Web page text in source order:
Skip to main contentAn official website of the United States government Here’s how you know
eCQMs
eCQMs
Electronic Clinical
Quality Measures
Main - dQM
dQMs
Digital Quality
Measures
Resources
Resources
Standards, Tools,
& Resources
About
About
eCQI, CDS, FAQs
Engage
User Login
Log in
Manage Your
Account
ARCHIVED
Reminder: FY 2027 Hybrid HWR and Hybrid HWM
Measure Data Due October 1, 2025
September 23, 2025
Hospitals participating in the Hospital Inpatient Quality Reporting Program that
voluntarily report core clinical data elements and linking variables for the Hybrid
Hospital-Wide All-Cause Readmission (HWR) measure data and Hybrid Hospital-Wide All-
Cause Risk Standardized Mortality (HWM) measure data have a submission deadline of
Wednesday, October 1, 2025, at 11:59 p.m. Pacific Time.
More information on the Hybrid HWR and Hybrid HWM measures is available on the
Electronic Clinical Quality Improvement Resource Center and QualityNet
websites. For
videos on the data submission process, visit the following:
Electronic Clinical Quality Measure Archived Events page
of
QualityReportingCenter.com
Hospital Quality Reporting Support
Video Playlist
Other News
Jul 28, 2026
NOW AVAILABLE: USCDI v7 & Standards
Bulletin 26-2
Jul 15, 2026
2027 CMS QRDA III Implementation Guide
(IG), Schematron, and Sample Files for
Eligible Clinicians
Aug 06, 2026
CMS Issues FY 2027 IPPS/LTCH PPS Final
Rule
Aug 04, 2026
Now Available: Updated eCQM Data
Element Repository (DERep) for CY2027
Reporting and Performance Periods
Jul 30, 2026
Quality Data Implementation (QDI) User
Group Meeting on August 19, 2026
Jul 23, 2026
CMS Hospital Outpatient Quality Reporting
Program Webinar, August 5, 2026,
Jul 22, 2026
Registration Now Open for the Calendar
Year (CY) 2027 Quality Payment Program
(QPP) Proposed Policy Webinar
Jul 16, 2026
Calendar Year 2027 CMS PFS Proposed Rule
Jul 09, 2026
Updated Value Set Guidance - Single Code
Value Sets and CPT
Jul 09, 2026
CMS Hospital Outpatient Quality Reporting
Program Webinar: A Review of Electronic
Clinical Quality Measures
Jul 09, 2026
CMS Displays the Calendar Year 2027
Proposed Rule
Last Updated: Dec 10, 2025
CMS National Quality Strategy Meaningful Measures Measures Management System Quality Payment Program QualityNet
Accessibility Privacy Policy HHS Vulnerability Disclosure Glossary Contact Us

◆ ◆ ◆ ◆

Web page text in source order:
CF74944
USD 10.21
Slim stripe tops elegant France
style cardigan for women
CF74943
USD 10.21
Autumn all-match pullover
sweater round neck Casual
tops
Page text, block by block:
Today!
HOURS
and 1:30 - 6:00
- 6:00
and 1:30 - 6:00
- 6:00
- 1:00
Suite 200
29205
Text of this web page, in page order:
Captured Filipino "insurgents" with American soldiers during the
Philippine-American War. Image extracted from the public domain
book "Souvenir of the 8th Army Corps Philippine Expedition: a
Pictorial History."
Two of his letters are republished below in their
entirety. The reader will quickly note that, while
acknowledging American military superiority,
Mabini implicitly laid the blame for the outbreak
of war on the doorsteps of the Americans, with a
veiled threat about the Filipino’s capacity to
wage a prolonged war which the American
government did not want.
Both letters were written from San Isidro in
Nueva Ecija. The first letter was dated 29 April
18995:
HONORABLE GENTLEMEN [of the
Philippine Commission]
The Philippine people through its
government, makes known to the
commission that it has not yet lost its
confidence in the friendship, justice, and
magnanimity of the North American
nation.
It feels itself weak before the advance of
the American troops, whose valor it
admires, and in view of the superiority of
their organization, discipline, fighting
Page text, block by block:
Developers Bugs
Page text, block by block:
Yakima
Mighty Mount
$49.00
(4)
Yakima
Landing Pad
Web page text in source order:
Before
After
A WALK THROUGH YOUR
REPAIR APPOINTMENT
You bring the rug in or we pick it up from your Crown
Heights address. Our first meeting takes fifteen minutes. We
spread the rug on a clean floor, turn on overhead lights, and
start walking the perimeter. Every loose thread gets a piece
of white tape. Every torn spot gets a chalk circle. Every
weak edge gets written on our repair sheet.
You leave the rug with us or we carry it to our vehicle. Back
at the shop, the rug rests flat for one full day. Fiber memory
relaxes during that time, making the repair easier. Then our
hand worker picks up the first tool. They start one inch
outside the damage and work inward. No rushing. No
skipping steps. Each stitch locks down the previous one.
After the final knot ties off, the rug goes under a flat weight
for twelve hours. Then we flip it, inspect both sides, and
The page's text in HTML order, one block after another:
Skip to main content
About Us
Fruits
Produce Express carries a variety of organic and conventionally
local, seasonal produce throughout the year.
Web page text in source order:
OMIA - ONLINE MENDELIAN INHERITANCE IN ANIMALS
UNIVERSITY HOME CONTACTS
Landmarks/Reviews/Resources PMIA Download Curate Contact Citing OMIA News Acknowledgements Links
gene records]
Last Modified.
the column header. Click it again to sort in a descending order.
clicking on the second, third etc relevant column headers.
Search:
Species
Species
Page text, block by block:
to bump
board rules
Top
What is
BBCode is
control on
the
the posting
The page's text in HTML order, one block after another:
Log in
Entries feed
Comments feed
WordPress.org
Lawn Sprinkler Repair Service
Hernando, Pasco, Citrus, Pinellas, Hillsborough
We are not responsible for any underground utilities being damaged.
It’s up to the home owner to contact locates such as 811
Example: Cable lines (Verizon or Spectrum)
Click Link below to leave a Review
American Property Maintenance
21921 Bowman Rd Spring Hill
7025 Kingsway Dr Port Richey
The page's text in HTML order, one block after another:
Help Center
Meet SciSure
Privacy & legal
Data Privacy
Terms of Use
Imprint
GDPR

◆ ◆ ◆ ◆

— What you will do —
Above are the entries. Output exactly the lines beginning with the line that has "Jul 23, 2026" and ending with the line that has "Accessibility Privacy Policy".

— Result of this exercise —
Jul 23, 2026
CMS Hospital Outpatient Quality Reporting
Program Webinar, August 5, 2026,
Jul 22, 2026
Registration Now Open for the Calendar
Year (CY) 2027 Quality Payment Program
(QPP) Proposed Policy Webinar
Jul 16, 2026
Calendar Year 2027 CMS PFS Proposed Rule
Jul 09, 2026
Updated Value Set Guidance - Single Code
Value Sets and CPT
Jul 09, 2026
CMS Hospital Outpatient Quality Reporting
Program Webinar: A Review of Electronic
Clinical Quality Measures
Jul 09, 2026
CMS Displays the Calendar Year 2027
Proposed Rule
Last Updated: Dec 10, 2025
CMS National Quality Strategy Meaningful Measures Measures Management System Quality Payment Program QualityNet
Accessibility Privacy Policy HHS Vulnerability Disclosure Glossary Contact Us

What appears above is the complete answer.